Records provided:
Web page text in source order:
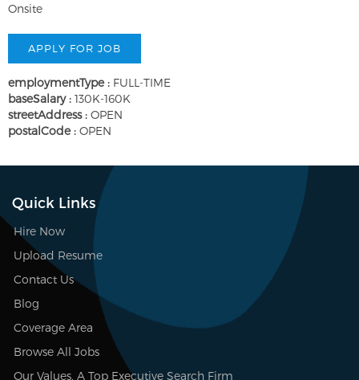
Onsite
employmentType : FULL-TIME
baseSalary : 130K-160K
streetAddress : OPEN
postalCode : OPEN
Quick Links
Hire Now
Upload Resume
Contact Us
Blog
Coverage Area
Browse All Jobs
Our Values, A Top Executive Search Firm
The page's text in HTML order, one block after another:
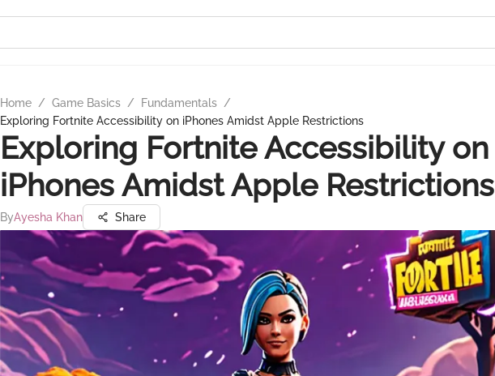
Home / Game Basics / Fundamentals /
Exploring Fortnite Accessibility on iPhones Amidst Apple Restrictions
Exploring Fortnite Accessibility on
iPhones Amidst Apple Restrictions
ByAyesha Khan Share
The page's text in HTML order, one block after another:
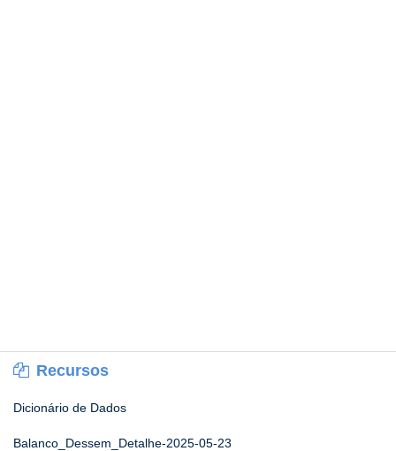
Recursos
Dicionário de Dados
Balanco_Dessem_Detalhe-2025-05-23
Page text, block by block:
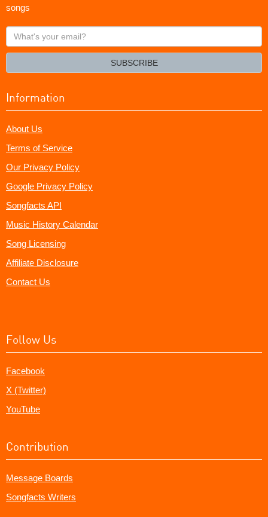
songs
What's
your
SUBSCRIBE
Information
About Us
Terms of Service
Our Privacy Policy
Google Privacy Policy
Songfacts API
Music History Calendar
Song Licensing
Affiliate Disclosure
Contact Us
Follow Us
Facebook
X (Twitter)
YouTube
Contribution
Message Boards
Songfacts Writers
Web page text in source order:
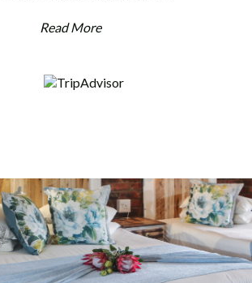
Read More
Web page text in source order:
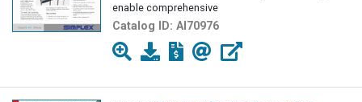
enable comprehensive
Catalog ID: AI70976
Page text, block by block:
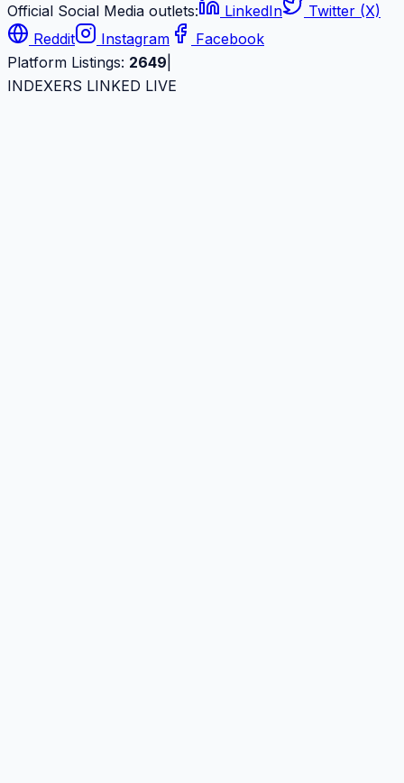
Official Social Media outlets: LinkedIn
Twitter (X)
Reddit
Instagram
Facebook
Platform Listings: 2649
INDEXERS LINKED LIVE
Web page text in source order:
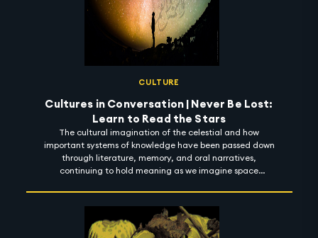
CULTURE
Cultures in Conversation | Never Be Lost:
Learn to Read the Stars
The cultural imagination of the celestial and how
important systems of knowledge have been passed down
through literature, memory, and oral narratives,
continuing to hold meaning as we imagine space
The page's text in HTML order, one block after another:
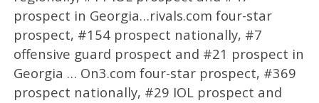
prospect in Georgia…rivals.com four-star
prospect, #154 prospect nationally, #7
offensive guard prospect and #21 prospect in
Georgia … On3.com four-star prospect, #369
prospect nationally, #29 IOL prospect and
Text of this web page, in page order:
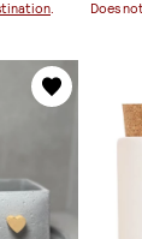
. Does
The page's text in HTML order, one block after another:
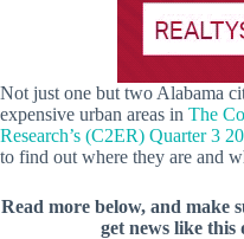
Not just one but two Alabama
expensive urban areas in The
Research’s (C2ER) Quarter 3
to find out where they are and
Read more below, and make
get news like
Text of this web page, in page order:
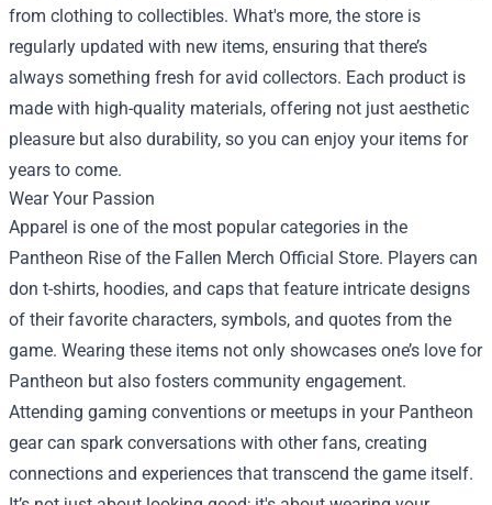
from clothing to collectibles. What's more, the store is
regularly updated with new items, ensuring that there’s
always something fresh for avid collectors. Each product is
made with high-quality materials, offering not just aesthetic
pleasure but also durability, so you can enjoy your items for
years to come.
Wear Your Passion
Apparel is one of the most popular categories in the
Pantheon Rise of the Fallen Merch Official Store. Players can
don t-shirts, hoodies, and caps that feature intricate designs
of their favorite characters, symbols, and quotes from the
game. Wearing these items not only showcases one’s love for
Pantheon but also fosters community engagement.
Attending gaming conventions or meetups in your Pantheon
gear can spark conversations with other fans, creating
connections and experiences that transcend the game itself.
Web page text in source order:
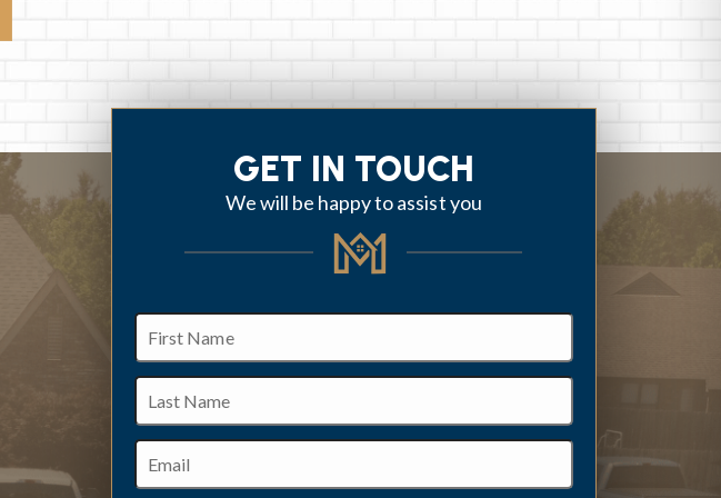
GET IN TOUCH
We will be happy to assist you
First
Name
Last
Name
Email
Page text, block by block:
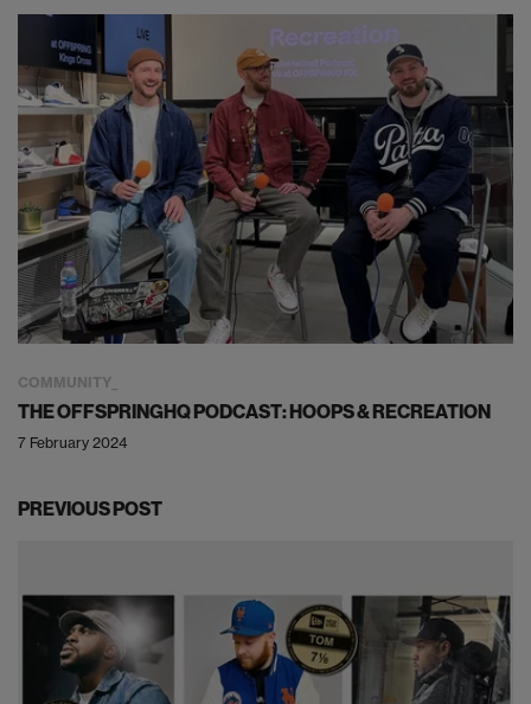
COMMUNITY
THE OFFSPRINGHQ PODCAST: HOOPS & RECREATION
7 February 2024
PREVIOUS POST

Task to complete: Give every entry again as it is, dropping its pictures.

Output for this task:
Web page text in source order:
Onsite
employmentType : FULL-TIME
baseSalary : 130K-160K
streetAddress : OPEN
postalCode : OPEN
Quick Links
Hire Now
Upload Resume
Contact Us
Blog
Coverage Area
Browse All Jobs
Our Values, A Top Executive Search Firm
The page's text in HTML order, one block after another:
Home / Game Basics / Fundamentals /
Exploring Fortnite Accessibility on iPhones Amidst Apple Restrictions
Exploring Fortnite Accessibility on
iPhones Amidst Apple Restrictions
ByAyesha Khan Share
The page's text in HTML order, one block after another:
Recursos
Dicionário de Dados
Balanco_Dessem_Detalhe-2025-05-23
Page text, block by block:
songs
What's
your
SUBSCRIBE
Information
About Us
Terms of Service
Our Privacy Policy
Google Privacy Policy
Songfacts API
Music History Calendar
Song Licensing
Affiliate Disclosure
Contact Us
Follow Us
Facebook
X (Twitter)
YouTube
Contribution
Message Boards
Songfacts Writers
Web page text in source order:
Read More
Web page text in source order:
enable comprehensive
Catalog ID: AI70976
Page text, block by block:
Official Social Media outlets: LinkedIn
Twitter (X)
Reddit
Instagram
Facebook
Platform Listings: 2649
INDEXERS LINKED LIVE
Web page text in source order:
CULTURE
Cultures in Conversation | Never Be Lost:
Learn to Read the Stars
The cultural imagination of the celestial and how
important systems of knowledge have been passed down
through literature, memory, and oral narratives,
continuing to hold meaning as we imagine space
The page's text in HTML order, one block after another:
prospect in Georgia…rivals.com four-star
prospect, #154 prospect nationally, #7
offensive guard prospect and #21 prospect in
Georgia … On3.com four-star prospect, #369
prospect nationally, #29 IOL prospect and
Text of this web page, in page order:
. Does
The page's text in HTML order, one block after another:
Not just one but two Alabama
expensive urban areas in The
Research’s (C2ER) Quarter 3
to find out where they are and
Read more below, and make
get news like
Text of this web page, in page order:
from clothing to collectibles. What's more, the store is
regularly updated with new items, ensuring that there’s
always something fresh for avid collectors. Each product is
made with high-quality materials, offering not just aesthetic
pleasure but also durability, so you can enjoy your items for
years to come.
Wear Your Passion
Apparel is one of the most popular categories in the
Pantheon Rise of the Fallen Merch Official Store. Players can
don t-shirts, hoodies, and caps that feature intricate designs
of their favorite characters, symbols, and quotes from the
game. Wearing these items not only showcases one’s love for
Pantheon but also fosters community engagement.
Attending gaming conventions or meetups in your Pantheon
gear can spark conversations with other fans, creating
connections and experiences that transcend the game itself.
Web page text in source order:
GET IN TOUCH
We will be happy to assist you
First
Name
Last
Name
Email
Page text, block by block:
COMMUNITY
THE OFFSPRINGHQ PODCAST: HOOPS & RECREATION
7 February 2024
PREVIOUS POST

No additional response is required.